Auswirkungen auf den Aktienmarkt
Die Verluste im Aktienmarkt reichen tief in den Tech-Sektor: Coinbase hat 13 Prozent verloren, Microstrategy 17 Prozent. Auch klassische Softwareunternehmen traf es: Microsoft gab neun Prozent nach, Oracle 19 Prozent und Salesforce elf Prozent. Der Nasdaq-Index ist dadurch für das Jahr für das Jahr ins Minus gerutscht, das heißt, er hat seit dem 1. Januar insgesamt mehr verloren als gewonnen.
Die Restwahrscheinlichkeit für eine Zinssenkung im März ist auf unter acht Prozent gefallen, vor kurzem lag sie noch bei 20 Prozent. Anleger haben die nächste Zinssenkung gedanklich also auf Juli verschoben. Das belastet Wachstumsaktien zusätzlich, da deren Bewertungen besonders zinssensitiv sind.
Die Korrelation zwischen Bitcoin und Tech-Aktien liegt bei etwa 0,5 bis 0,75 zum Nasdaq. Bitcoin wird oft als gehebelte Wette auf Wachstumsaktien betrachtet, was bedeutet, dass es stärker auf Schwankungen in risikoreichen Anlagen reagiert. Der Krypto-Ausverkauf hat ETF-Ausflüsse von 1,49 Milliarden US-Dollar aus Bitcoin-ETFs ausgelöst.

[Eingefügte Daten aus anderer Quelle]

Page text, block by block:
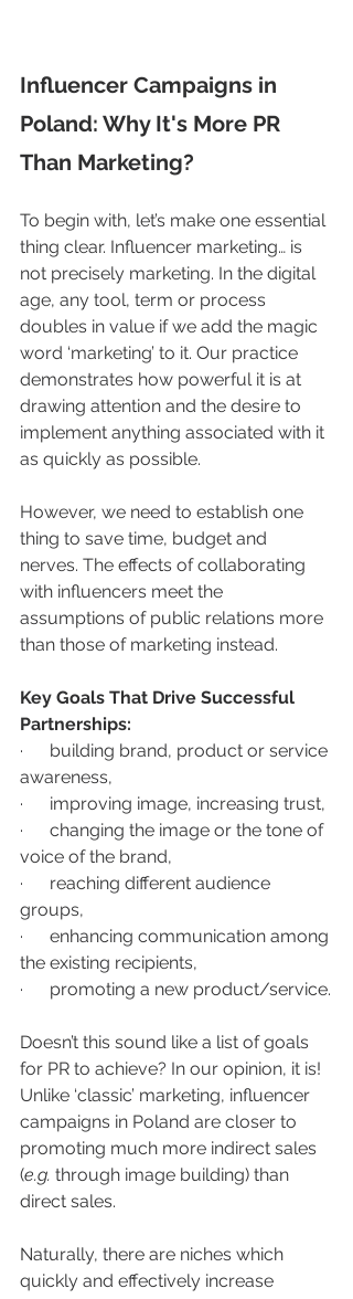
Influencer Campaigns in
Poland: Why It's More PR
Than Marketing?
To begin with, let’s make one essential
thing clear. Influencer marketing… is
not precisely marketing. In the digital
age, any tool, term or process
doubles in value if we add the magic
word ‘marketing’ to it. Our practice
demonstrates how powerful it is at
drawing attention and the desire to
implement anything associated with it
as quickly as possible.
However, we need to establish one
thing to save time, budget and
nerves. The effects of collaborating
with influencers meet the
assumptions of public relations more
than those of marketing instead.
Key Goals That Drive Successful
Partnerships:
·      building brand, product or service
awareness,
·      improving image, increasing trust,
·      changing the image or the tone of
voice of the brand,
·      reaching different audience
groups,
·      enhancing communication among
the existing recipients,
·      promoting a new product/service.
Doesn’t this sound like a list of goals
for PR to achieve? In our opinion, it is!
Unlike ‘classic’ marketing, influencer
campaigns in Poland are closer to
promoting much more indirect sales
(e.g. through image building) than
direct sales.
Naturally, there are niches which
quickly and effectively increase

Was spricht für weitere Einbrüche?
Die historisch schwachen Arbeitsmarktdaten dürften für die US-Regierung wenig erfreulich sein. Schließlich ist sie mit dem Anspruch angetreten, die größte Wirtschaftskraft der Geschichte zu entfesseln. Der Bitcoin-Absturz hat bereits 600 Milliarden US-Dollar aus dem Krypto-Markt und 316 Milliarden US-Dollar speziell aus Bitcoin gelöscht. Viele Investoren haben mit geliehenem Geld in Krypto und Tech spekuliert. Der Abbau dieser Positionen führt zu Zwangsverkäufen.

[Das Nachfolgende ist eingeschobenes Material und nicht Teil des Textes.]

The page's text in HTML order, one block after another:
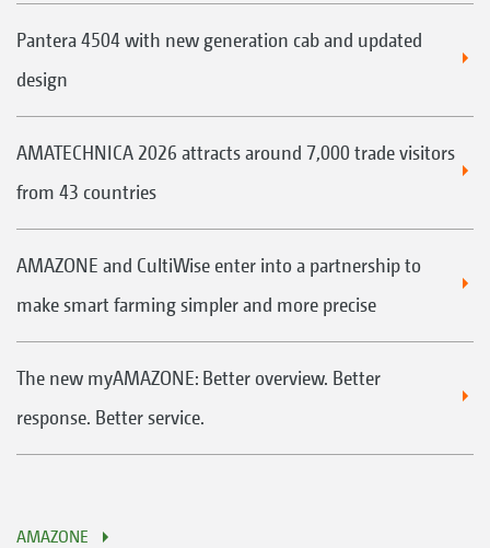
Pantera 4504 with new generation cab and updated
design
AMATECHNICA 2026 attracts around 7,000 trade visitors
from 43 countries
AMAZONE and CultiWise enter into a partnership to
make smart farming simpler and more precise
The new myAMAZONE: Better overview. Better
response. Better service.
AMAZONE

Tech-Firmen investieren Milliarden in künstliche Intelligenz, ohne kurzfristig klare Renditen zu erzielen, etwa Amazons geplante 200 Milliarden US-Dollar für AI-Projekte. Gleichzeitig findet eine Sektor-Rotation statt: Investoren schichten von Technologie zu wertorientierten, stabilen Branchen wie Energie oder Konsumgüter um.
Was spricht gegen weitere Einbrüche?
Der Dow Jones verteidigt dennoch vorerst weiterhin die wichtige 50.000-Punkte-Marke. Damit kann die Rally weitergehen, egal, wie man die aktuellen Arbeitsmarktdaten sieht. Am 6. Februar erholten sich Tech-Aktien: Der Nasdaq legte 1,6 Prozent zu, Bitcoin stieg zurück auf über 70.000 US-Dollar.

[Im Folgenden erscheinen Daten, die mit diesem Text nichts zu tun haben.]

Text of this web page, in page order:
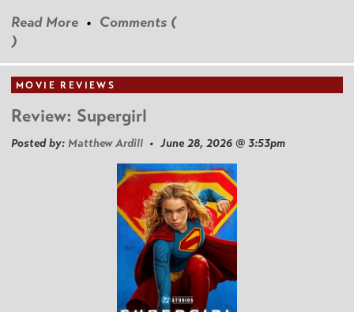
Read More • Comments (
)
MOVIE REVIEWS
Review: Supergirl
Posted by: Matthew Ardill • June 28, 2026 @ 3:53pm
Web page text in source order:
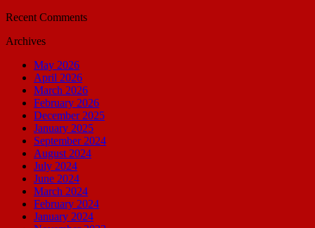
Recent Comments
Archives
May 2026
April 2026
March 2026
February 2026
December 2025
January 2025
September 2024
August 2024
July 2024
June 2024
March 2024
February 2024
January 2024
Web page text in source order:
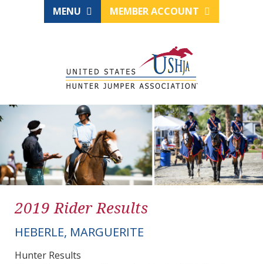
MENU MEMBER ACCOUNT
2019 Rider Results
HEBERLE, MARGUERITE
Hunter Results

Zudem liegt der Relative-Stärke-Index (RSI) für Bitcoin unter 30 – ein Wert, der häufig auf eine Überverkaufssituation hindeutet und einen Boden signalisieren kann. Langfristig prognostizieren einige Analysten Bitcoin bei 150.000 US-Dollar.
Weitere Einbrüche im Tech-Bereich sind möglich, aber nicht zwangsläufig. Die Wahrscheinlichkeit liegt bei 50 bis 60 Prozent(öffnet im neuen Fenster) . Der aktuelle Verkaufsdruck wirkt wie eine gesunde Korrektur nach Überbewertung, nicht wie ein systemischer Zusammenbruch.